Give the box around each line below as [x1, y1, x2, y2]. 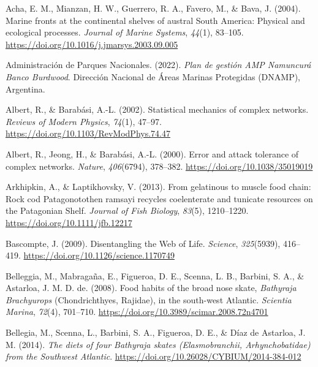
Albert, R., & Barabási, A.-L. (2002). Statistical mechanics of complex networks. [6, 103, 309, 116]
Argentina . [6, 82, 45, 95]
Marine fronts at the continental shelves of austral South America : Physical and [6, 13, 305, 26]
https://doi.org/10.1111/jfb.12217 [6, 216, 132, 229]
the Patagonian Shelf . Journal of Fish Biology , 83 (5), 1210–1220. [6, 204, 249, 217]
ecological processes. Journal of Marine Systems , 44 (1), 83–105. [6, 26, 244, 39]
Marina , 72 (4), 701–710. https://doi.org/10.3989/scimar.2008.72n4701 [6, 305, 268, 318]
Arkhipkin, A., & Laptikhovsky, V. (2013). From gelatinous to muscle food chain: [6, 180, 311, 193]
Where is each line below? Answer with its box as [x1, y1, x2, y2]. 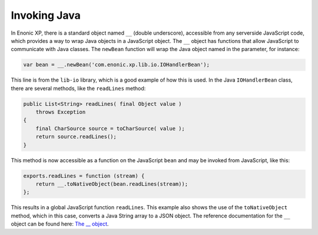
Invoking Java [11, 9, 81, 22]
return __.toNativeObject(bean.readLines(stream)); [35, 180, 188, 187]
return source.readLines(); [35, 133, 117, 140]
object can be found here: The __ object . [11, 220, 109, 227]
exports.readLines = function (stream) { [23, 172, 145, 179]
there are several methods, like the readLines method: [11, 85, 146, 92]
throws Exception [35, 109, 86, 116]
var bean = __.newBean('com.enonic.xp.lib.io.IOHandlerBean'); [23, 62, 210, 68]
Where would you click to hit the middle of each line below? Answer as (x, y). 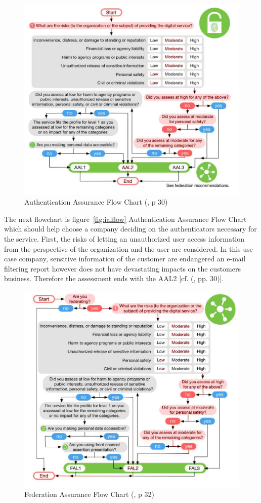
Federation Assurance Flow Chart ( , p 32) (89, 494)
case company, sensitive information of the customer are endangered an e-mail (125, 259)
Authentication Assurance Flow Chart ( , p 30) (96, 202)
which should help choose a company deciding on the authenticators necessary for (130, 229)
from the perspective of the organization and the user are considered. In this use (128, 248)
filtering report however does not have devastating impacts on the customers (122, 268)
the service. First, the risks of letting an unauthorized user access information (124, 239)
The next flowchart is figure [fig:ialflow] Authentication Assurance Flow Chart (125, 219)
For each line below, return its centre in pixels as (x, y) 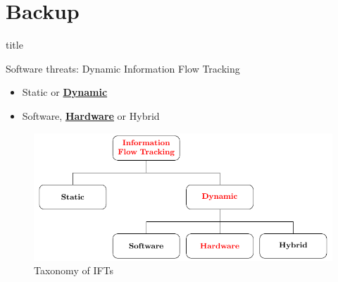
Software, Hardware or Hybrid (91, 115)
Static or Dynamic (65, 92)
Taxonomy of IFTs (74, 270)
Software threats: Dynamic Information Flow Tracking (123, 68)
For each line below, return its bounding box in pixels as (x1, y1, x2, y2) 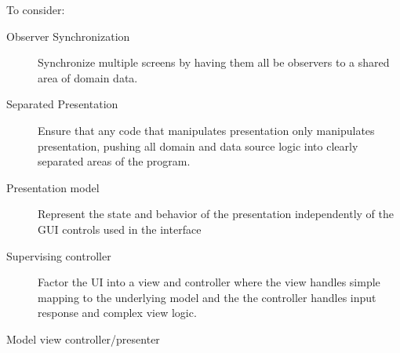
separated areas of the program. (38, 153, 191, 169)
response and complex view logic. (38, 304, 197, 321)
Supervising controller (6, 247, 111, 264)
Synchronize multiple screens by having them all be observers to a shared (38, 54, 390, 71)
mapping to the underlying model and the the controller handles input (38, 289, 376, 305)
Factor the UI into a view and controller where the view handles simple (38, 274, 380, 290)
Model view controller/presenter (6, 330, 160, 347)
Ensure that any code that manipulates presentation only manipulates (38, 122, 375, 138)
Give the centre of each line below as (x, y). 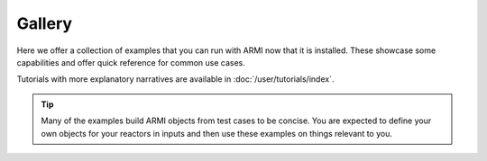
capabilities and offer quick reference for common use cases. (131, 62)
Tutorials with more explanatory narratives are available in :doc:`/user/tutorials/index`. (175, 79)
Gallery (44, 23)
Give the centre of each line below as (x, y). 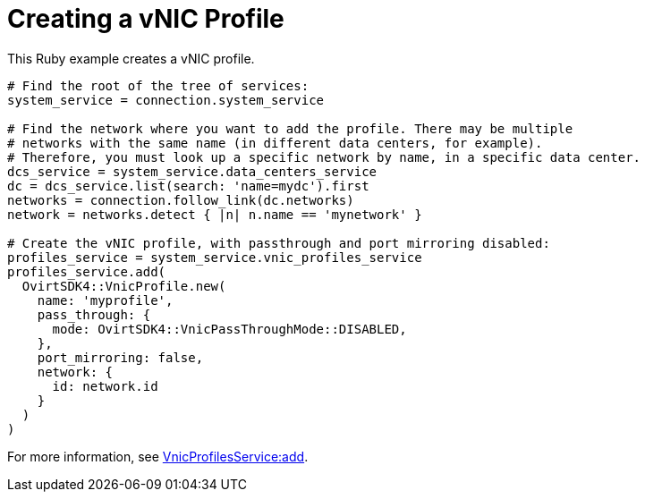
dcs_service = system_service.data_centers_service (192, 171)
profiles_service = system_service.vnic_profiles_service (215, 257)
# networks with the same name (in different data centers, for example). (275, 143)
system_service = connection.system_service (166, 100)
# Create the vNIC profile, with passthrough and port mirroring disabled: (279, 243)
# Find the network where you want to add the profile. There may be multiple (290, 128)
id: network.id (105, 386)
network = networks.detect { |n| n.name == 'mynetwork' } (215, 214)
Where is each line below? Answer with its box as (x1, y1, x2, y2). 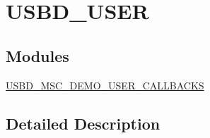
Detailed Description (6, 112, 161, 134)
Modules (6, 44, 69, 66)
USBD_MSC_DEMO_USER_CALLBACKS (6, 77, 204, 92)
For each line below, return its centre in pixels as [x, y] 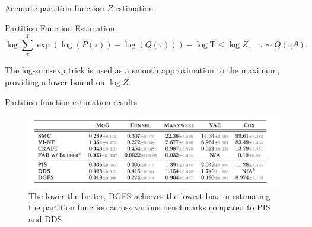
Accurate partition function [55, 8]
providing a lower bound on [55, 81]
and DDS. [47, 219]
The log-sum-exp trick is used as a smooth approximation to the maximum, [142, 70]
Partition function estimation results [71, 101]
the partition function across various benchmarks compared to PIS [149, 207]
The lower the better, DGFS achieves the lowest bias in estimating [149, 195]
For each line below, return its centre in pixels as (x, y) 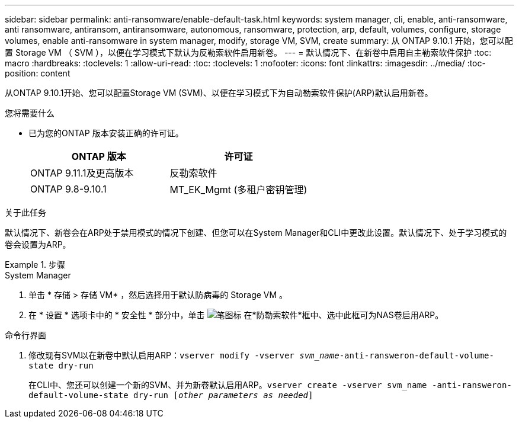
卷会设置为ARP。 (38, 244)
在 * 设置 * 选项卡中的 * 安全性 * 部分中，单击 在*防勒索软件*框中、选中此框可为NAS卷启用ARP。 (236, 315)
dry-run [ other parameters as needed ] (223, 395)
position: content (38, 73)
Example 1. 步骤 (35, 265)
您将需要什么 (30, 113)
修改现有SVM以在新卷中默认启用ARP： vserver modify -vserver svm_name (184, 355)
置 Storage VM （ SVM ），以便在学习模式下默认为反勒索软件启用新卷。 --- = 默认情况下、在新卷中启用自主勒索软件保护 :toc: (248, 52)
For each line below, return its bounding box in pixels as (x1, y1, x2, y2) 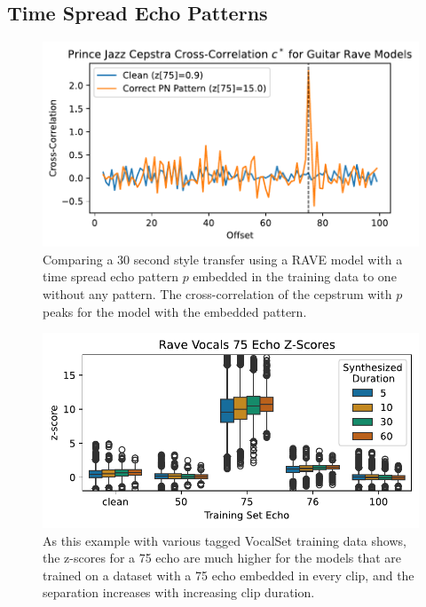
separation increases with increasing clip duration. (43, 583, 315, 602)
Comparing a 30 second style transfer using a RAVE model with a (43, 249, 403, 268)
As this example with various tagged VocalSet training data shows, (43, 531, 406, 549)
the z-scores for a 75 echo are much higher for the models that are (43, 548, 402, 567)
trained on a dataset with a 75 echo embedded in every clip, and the (43, 565, 414, 584)
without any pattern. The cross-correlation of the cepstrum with (43, 284, 392, 303)
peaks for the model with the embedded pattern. (43, 302, 307, 320)
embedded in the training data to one (193, 267, 397, 286)
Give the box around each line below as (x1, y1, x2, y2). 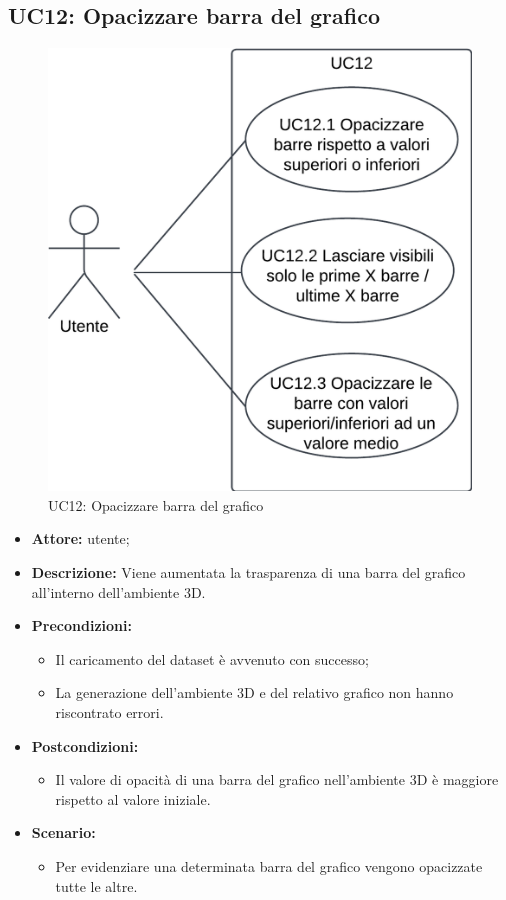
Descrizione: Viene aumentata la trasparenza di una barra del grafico (31, 562, 466, 583)
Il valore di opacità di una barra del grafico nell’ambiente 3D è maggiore (55, 769, 499, 790)
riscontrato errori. (55, 701, 164, 722)
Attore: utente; (31, 528, 130, 549)
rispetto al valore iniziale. (55, 788, 211, 809)
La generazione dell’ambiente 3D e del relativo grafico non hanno (55, 682, 454, 703)
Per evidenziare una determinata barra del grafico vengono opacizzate (55, 855, 483, 876)
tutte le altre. (55, 875, 138, 896)
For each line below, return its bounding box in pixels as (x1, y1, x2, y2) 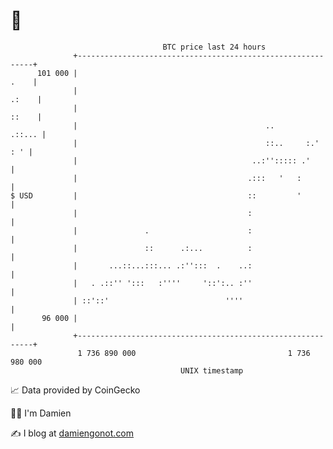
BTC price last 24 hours (162, 42, 267, 52)
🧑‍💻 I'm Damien (10, 407, 72, 419)
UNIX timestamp (180, 365, 244, 376)
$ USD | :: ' (10, 190, 302, 201)
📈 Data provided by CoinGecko (10, 384, 141, 396)
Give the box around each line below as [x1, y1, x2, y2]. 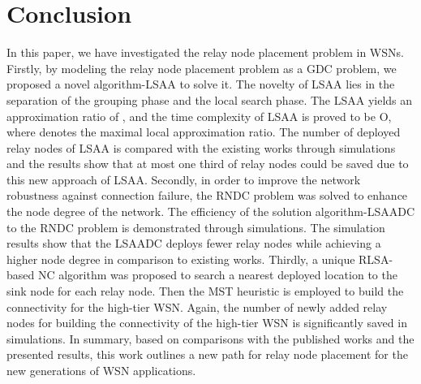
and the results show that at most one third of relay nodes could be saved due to [6, 155, 409, 172]
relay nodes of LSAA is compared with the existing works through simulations [6, 139, 396, 156]
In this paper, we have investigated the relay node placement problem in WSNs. [6, 44, 404, 61]
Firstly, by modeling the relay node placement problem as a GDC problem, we [6, 59, 397, 76]
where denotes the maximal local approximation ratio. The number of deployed [6, 123, 401, 140]
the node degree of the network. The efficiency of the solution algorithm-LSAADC [6, 203, 415, 220]
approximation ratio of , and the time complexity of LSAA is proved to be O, [6, 107, 392, 124]
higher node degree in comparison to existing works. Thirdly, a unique [6, 250, 355, 267]
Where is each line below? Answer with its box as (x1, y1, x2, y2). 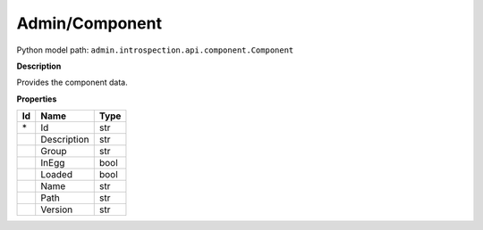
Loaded (40, 168, 73, 181)
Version (40, 203, 73, 216)
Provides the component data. (16, 77, 129, 88)
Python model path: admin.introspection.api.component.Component (16, 45, 294, 55)
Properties (16, 94, 57, 104)
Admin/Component (16, 13, 163, 33)
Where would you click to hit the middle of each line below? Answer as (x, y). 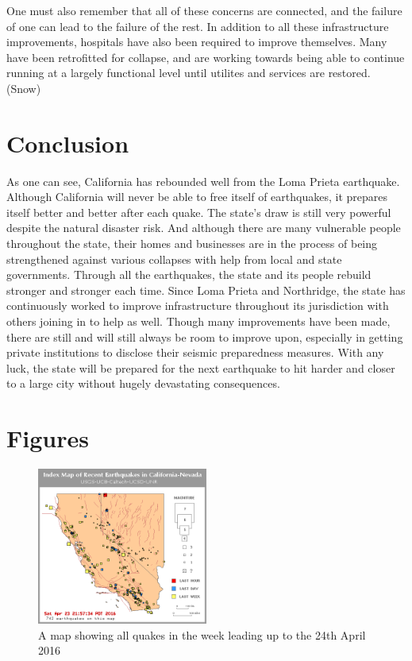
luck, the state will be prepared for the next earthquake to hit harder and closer (201, 367)
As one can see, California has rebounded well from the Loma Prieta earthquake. (203, 181)
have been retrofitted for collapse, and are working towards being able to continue (206, 57)
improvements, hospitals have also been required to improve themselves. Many (197, 42)
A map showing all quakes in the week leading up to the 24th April (202, 634)
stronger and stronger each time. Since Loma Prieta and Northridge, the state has (206, 290)
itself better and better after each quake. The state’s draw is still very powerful (199, 212)
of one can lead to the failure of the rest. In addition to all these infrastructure (198, 26)
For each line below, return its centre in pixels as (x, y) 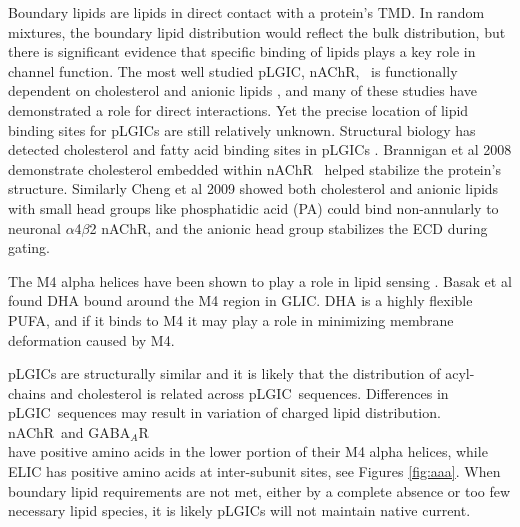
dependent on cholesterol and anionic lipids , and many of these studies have (243, 90)
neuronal (34, 227)
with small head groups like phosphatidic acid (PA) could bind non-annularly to (253, 207)
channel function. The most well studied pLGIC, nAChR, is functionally (233, 70)
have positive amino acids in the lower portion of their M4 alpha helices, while (248, 451)
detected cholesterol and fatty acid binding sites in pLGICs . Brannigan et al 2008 (260, 149)
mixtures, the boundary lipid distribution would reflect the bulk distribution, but (257, 31)
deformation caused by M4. (91, 339)
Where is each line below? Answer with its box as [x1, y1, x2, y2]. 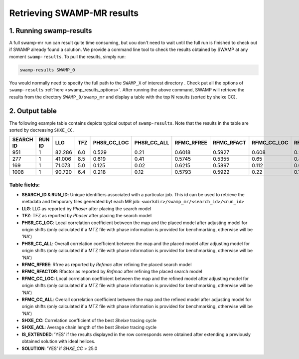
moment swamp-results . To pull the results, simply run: [9, 53, 126, 59]
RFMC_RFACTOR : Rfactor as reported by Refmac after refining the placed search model [21, 269, 203, 275]
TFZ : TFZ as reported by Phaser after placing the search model [21, 213, 152, 219]
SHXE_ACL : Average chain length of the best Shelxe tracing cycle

_ _ _ _ _ _ _

Exercise aim: Would you copy, word for word, only the lines above from the one containing "filtering report however" through the one containing "system_service = connection.system_service", both included, and please leave out the pictures?

Task answer:
filtering report however does not have devastating impacts on the customers (122, 268)
the service. First, the risks of letting an unauthorized user access information (124, 239)
The next flowchart is figure [fig:ialflow] Authentication Assurance Flow Chart (125, 219)
For each line below, return its centre in pixels as (x, y) 
Software, Hardware or Hybrid (91, 115)
Static or Dynamic (65, 92)
Taxonomy of IFTs (74, 270)
Software threats: Dynamic Information Flow Tracking (123, 68)
For each line below, return its bounding box in pixels as (x1, y1, x2, y2) 
separated areas of the program. (38, 153, 191, 169)
response and complex view logic. (38, 304, 197, 321)
Supervising controller (6, 247, 111, 264)
Synchronize multiple screens by having them all be observers to a shared (38, 54, 390, 71)
mapping to the underlying model and the the controller handles input (38, 289, 376, 305)
Factor the UI into a view and controller where the view handles simple (38, 274, 380, 290)
Model view controller/presenter (6, 330, 160, 347)
Ensure that any code that manipulates presentation only manipulates (38, 122, 375, 138)
Give the centre of each line below as (x, y). 
capabilities and offer quick reference for common use cases. (131, 62)
Tutorials with more explanatory narratives are available in :doc:`/user/tutorials/index`. (175, 79)
Gallery (44, 23)
Give the centre of each line below as (x, y). 
dcs_service = system_service.data_centers_service (192, 171)
profiles_service = system_service.vnic_profiles_service (215, 257)
# networks with the same name (in different data centers, for example). (275, 143)
system_service = connection.system_service (166, 100)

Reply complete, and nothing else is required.